§ **REQUIREMENT**: The records that follow are to be transcribed in full, leaving out each picture.

[Collection entries]
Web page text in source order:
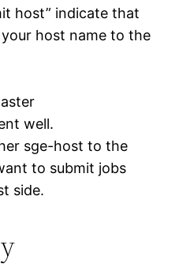
host” indicate that
host name to the
well.
sge-host to the
to submit jobs
side.
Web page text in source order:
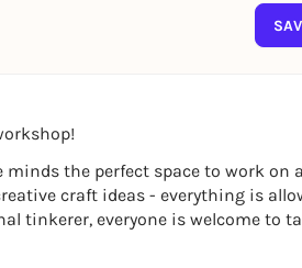
the perfect space to work on
craft ideas - everything is
tinkerer, everyone is welcome to
Log
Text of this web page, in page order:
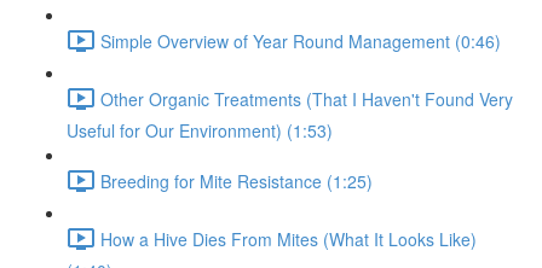
Simple Overview of Year Round Management (0:46)
Other Organic Treatments (That I Haven't Found Very
Useful for Our Environment) (1:53)
Breeding for Mite Resistance (1:25)
How a Hive Dies From Mites (What It Looks Like)
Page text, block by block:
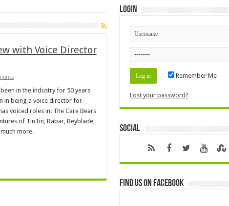
with Voice Director
been in the industry for 50 years
in being a voice director for
voiced roles in: The Care Bears
of TinTin, Babar, Beyblade,
more.
Login
Remember Me
Lost your password?
Social
Find us on Facebook
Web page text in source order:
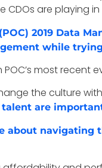
are playing
2019 Data
while
most recent
the culture
are
about
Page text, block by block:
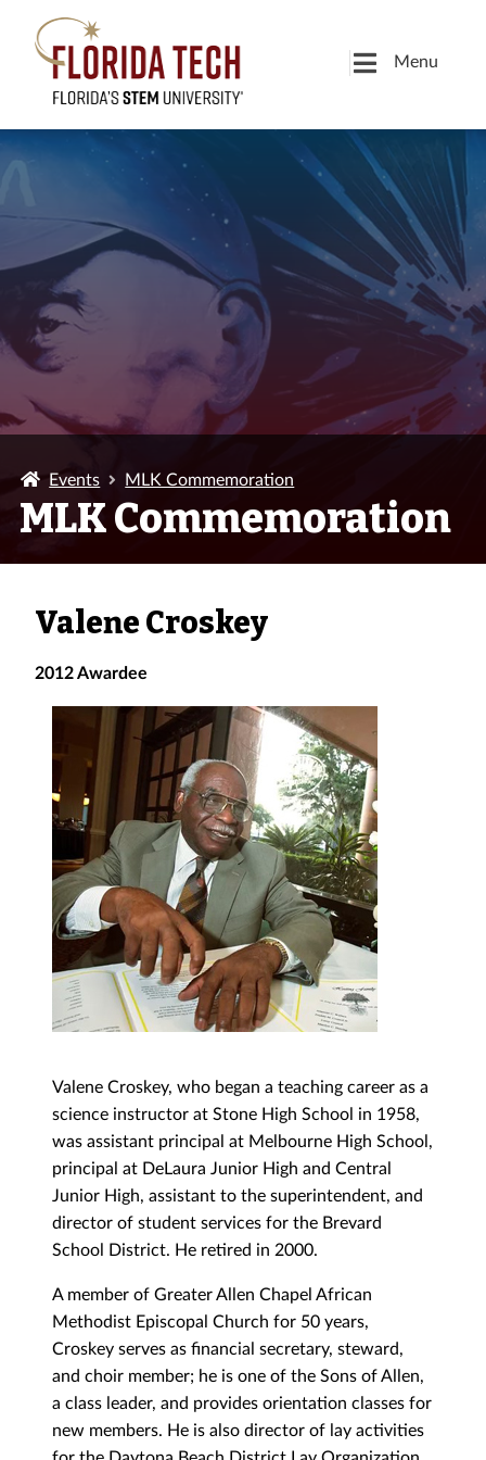
Menu
Events MLK Commemoration
MLK Commemoration
Valene Croskey
2012 Awardee
Valene Croskey, who began a teaching career as a
science instructor at Stone High School in 1958,
was assistant principal at Melbourne High School,
principal at DeLaura Junior High and Central
Junior High, assistant to the superintendent, and
director of student services for the Brevard
School District. He retired in 2000.
A member of Greater Allen Chapel African
Methodist Episcopal Church for 50 years,
Croskey serves as financial secretary, steward,
and choir member; he is one of the Sons of Allen,
a class leader, and provides orientation classes for
new members. He is also director of lay activities
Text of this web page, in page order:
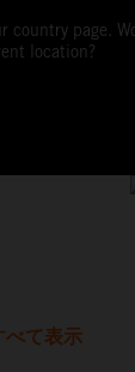
country page.
location?
べて表示

§ **ANSWER TO THIS TASK**:
Web page text in source order:
host” indicate that
host name to the
well.
sge-host to the
to submit jobs
side.
Web page text in source order:
the perfect space to work on
craft ideas - everything is
tinkerer, everyone is welcome to
Log
Text of this web page, in page order:
Simple Overview of Year Round Management (0:46)
Other Organic Treatments (That I Haven't Found Very
Useful for Our Environment) (1:53)
Breeding for Mite Resistance (1:25)
How a Hive Dies From Mites (What It Looks Like)
Page text, block by block:
with Voice Director
been in the industry for 50 years
in being a voice director for
voiced roles in: The Care Bears
of TinTin, Babar, Beyblade,
more.
Login
Remember Me
Lost your password?
Social
Find us on Facebook
Web page text in source order:
are playing
2019 Data
while
most recent
the culture
are
about
Page text, block by block:
Menu
Events MLK Commemoration
MLK Commemoration
Valene Croskey
2012 Awardee
Valene Croskey, who began a teaching career as a
science instructor at Stone High School in 1958,
was assistant principal at Melbourne High School,
principal at DeLaura Junior High and Central
Junior High, assistant to the superintendent, and
director of student services for the Brevard
School District. He retired in 2000.
A member of Greater Allen Chapel African
Methodist Episcopal Church for 50 years,
Croskey serves as financial secretary, steward,
and choir member; he is one of the Sons of Allen,
a class leader, and provides orientation classes for
new members. He is also director of lay activities
Text of this web page, in page order:
country page.
location?
べて表示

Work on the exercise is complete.